I have a question regarding git. In the picture you can see a graph of my project git commit history. My feature branch (the blue line on the left side) and the master branch (the red on the right side).
As you can see I worked some time on my feature and later decided to merge into master. That is displayed by the arrow that points to the red master branch.
Then I started working directly in the master and made some changes there which can also be seen in the picture.
The problem or the question is: When I wanted to checkout my old feature branch that should have been at the state before the merge into master I realized that my feature branch "followed" the master and all commits I made in master were also in my feature branch. I don't get that. How can that happen or did I miss something?
I merged into master and that shouldn't to anything to my feature branch. So why do all commits that I made in the master branch afterwards affect my feature branch? Hope someone has any idea.
I'm from Germany so English is not my first language tried my best to explain the problem.
CodePudding user response:
Git is not really about branches or files: it's really about commits. The dots on the lines represent the commits. Each commit has a unique hash ID, and that hash ID gets you that commit.
Each commit stores two things:
- a full snapshot of every file, as of the form it had (in Git's index aka staging area) when you told Git to make that commit; and
- some metadata, including things like the name and email address of the person who made the commit.
The snapshot is stored with all the file contents de-duplicated (within and across commits), so the fact that we mostly re-use most files from commit to commit means that the files actually take very little space. (They're further compressed, sometimes very much so, with tricky methods that we don't have to care about; just knowing that they're de-duplicated should make us comfortable with the idea of re-using files in each commit.)

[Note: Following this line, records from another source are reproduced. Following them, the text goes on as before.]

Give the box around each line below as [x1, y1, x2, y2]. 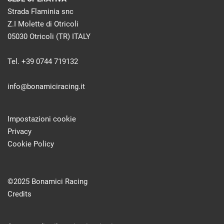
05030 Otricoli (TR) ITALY [7, 32, 90, 41]
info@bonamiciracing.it [7, 82, 85, 91]
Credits [7, 189, 31, 198]
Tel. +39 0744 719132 [7, 57, 78, 66]
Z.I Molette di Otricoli [7, 19, 78, 28]
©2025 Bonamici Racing [7, 177, 87, 186]
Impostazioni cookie [7, 114, 76, 123]
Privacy [7, 127, 31, 136]

The metadata, importantly, holds a list of previous commit hash IDs. For most commits, this "list" is just one entry long. It's what connects one dot in your graph to the previous dot. For a few commits, the list has two—technically, some integer n ≥ 2, but unless you get fancy it's just two—entries, and then you get that little arrow as well as the line. That's just how your graph-drawing software draws the graph. The actual storage is a list of hash IDs in each commit's metadata, remembering the hash ID for some previous commit(s).

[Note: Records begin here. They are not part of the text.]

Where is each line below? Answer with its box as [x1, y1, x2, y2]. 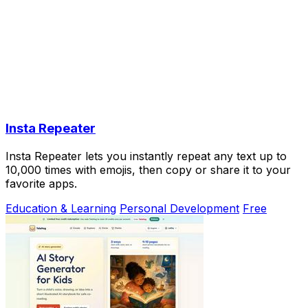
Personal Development [120, 201, 239, 215]
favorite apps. [5, 176, 77, 190]
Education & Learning [5, 201, 116, 215]
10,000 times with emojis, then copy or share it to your [5, 162, 291, 177]
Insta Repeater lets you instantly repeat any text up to [5, 148, 287, 163]
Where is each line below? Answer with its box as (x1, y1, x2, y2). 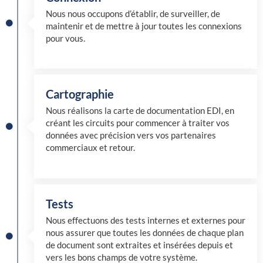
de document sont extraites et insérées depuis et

The problem or the question is: When I wanted to checkout my old feature branch that should have been at the state before the merge into master I realized that my feature branch "followed" the master and all commits I made in master were also in my feature branch.
A branch name, in Git, is just a way Git gives us humans to work with commits where we (humans) don't have to memorize hash IDs. When you say git checkout old-feature-branch
, the name old-feature-branch
is simply a commit number. Git extracts the saved files from that commit.
When you use some viewer to look at commits, the graph it draws—if it draws one—is up to that viewer. The commits are joined by the hash IDs stored in their metadata: there is nothing more and nothing less; that's all there is to join commits. The branch names select one particular commit, and that's all they do. We say that the commit selected by the branch name is the tip commit of that branch.
We can start with the tip commit and work backwards. Since the hash IDs in the list in each commit are always hash IDs of previous commits,1 we can only work backwards. As we do work backwards, we find more commits. We usually say that some or all of the commits that we can find by doing this are "on the branch", whatever that means. But since multiple names can point to the same commit, and each merge commit points backwards to two or more previous commits, it's pretty likely that many commits are found by many names.
Indeed, the very first commit ever made, in some repository, is usually found by every branch name. This first commit is a bit special: its list of previous commits is empty, because there was no previous commit. It's where the action stops, and where history ends (or starts, if you like to think about time going forwards instead of backwards the way Git works). That is, in a sort of branch-y repository, if commit A
is the very first commit and later commits are placed to the right, we get:
D <-- br1
/
C--E <-- br2
/
A--B
\
F--G <-- br4
\
H <-- br5
and as you can see, commits A
and B
are on every branch. Is there a name pointing to commit B
? Well, there isn't in this drawing, but let's add one now:
D <-- br1
/
C--E <-- br2
/
A--B <-- br3
\
F--G <-- br4
\
H <-- br5
Commit A
is still on every branch, but now that's five branches instead of four. If we delete name br4
, commit G
becomes un-find-able unless you've saved its hash ID somewhere, and now commit A
is only on four branches.
So the set of branches that contains any given commit changes dynamically. The only surprise is that there's nothing surprising about this!